____ Data supplied
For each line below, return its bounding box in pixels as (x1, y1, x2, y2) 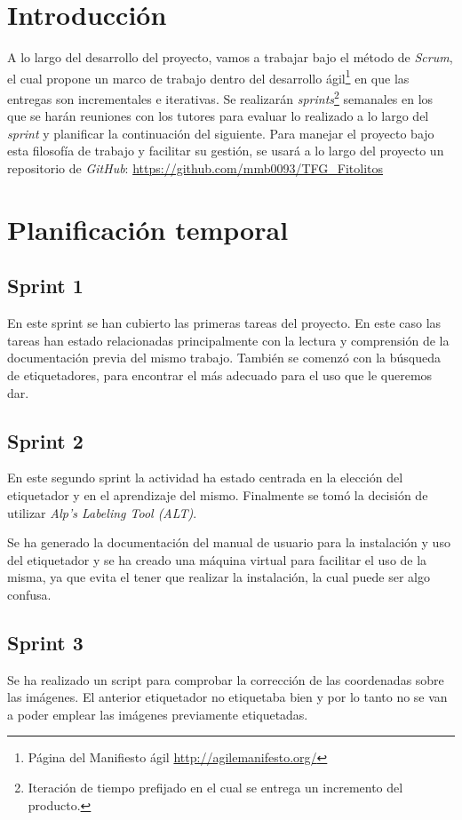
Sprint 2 (7, 426, 84, 454)
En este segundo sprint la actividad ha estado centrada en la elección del (7, 468, 403, 487)
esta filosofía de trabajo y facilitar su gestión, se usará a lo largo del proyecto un (7, 141, 444, 160)
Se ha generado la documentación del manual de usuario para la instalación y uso (7, 533, 450, 552)
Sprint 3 (7, 628, 84, 656)
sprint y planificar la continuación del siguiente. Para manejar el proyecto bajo (7, 123, 434, 142)
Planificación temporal (7, 211, 289, 247)
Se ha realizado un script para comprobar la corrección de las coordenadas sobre (7, 670, 444, 689)
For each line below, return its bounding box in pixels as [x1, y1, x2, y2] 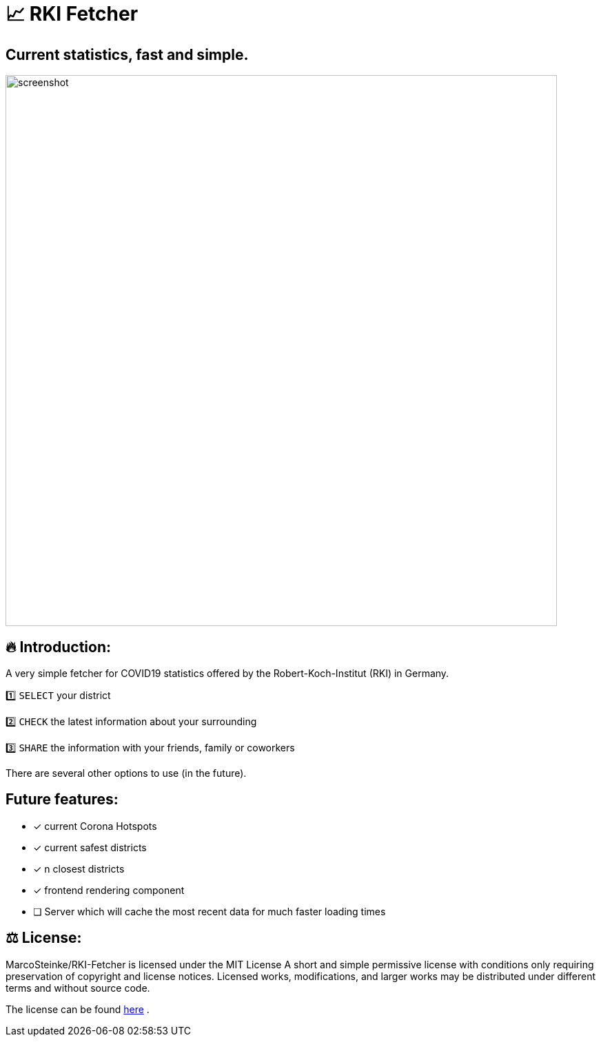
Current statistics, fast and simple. [6, 45, 249, 63]
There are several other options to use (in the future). [6, 767, 247, 780]
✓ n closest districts [33, 862, 125, 875]
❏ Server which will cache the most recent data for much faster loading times [33, 905, 386, 917]
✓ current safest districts [33, 841, 147, 853]
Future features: [6, 791, 119, 809]
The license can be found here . [6, 1003, 150, 1015]
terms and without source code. [6, 981, 150, 994]
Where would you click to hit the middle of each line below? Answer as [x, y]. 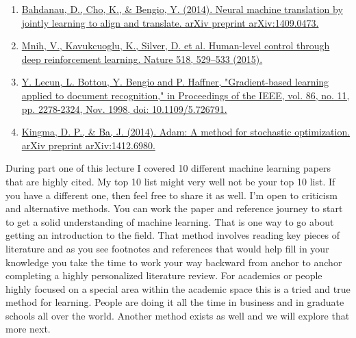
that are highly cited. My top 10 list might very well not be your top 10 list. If [170, 181]
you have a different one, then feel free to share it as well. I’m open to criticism [171, 195]
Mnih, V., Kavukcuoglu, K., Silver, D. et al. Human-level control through [176, 45]
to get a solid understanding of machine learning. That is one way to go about [170, 221]
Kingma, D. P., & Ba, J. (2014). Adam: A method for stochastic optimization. [186, 132]
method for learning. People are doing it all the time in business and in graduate [175, 302]
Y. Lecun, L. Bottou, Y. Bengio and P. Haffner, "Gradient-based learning [175, 82]
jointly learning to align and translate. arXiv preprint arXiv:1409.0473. [170, 22]
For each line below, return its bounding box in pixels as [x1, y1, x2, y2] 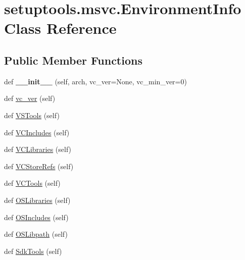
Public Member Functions [4, 52, 142, 68]
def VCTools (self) [4, 178, 61, 188]
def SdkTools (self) [4, 245, 62, 256]
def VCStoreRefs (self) [4, 161, 74, 171]
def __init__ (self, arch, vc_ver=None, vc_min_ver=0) [4, 76, 187, 86]
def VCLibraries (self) [4, 144, 72, 154]
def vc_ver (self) [4, 93, 56, 103]
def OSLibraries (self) [4, 194, 71, 205]
________
Copy, exactly as written, the lines above, beginning with the one that contains "def VCStoreRefs (self) [4, 161, 74, 171]" and ending with the last.

def VCStoreRefs (self) [4, 161, 74, 171]
def __init__ (self, arch, vc_ver=None, vc_min_ver=0) [4, 76, 187, 86]
def VCLibraries (self) [4, 144, 72, 154]
def vc_ver (self) [4, 93, 56, 103]
def OSLibraries (self) [4, 194, 71, 205]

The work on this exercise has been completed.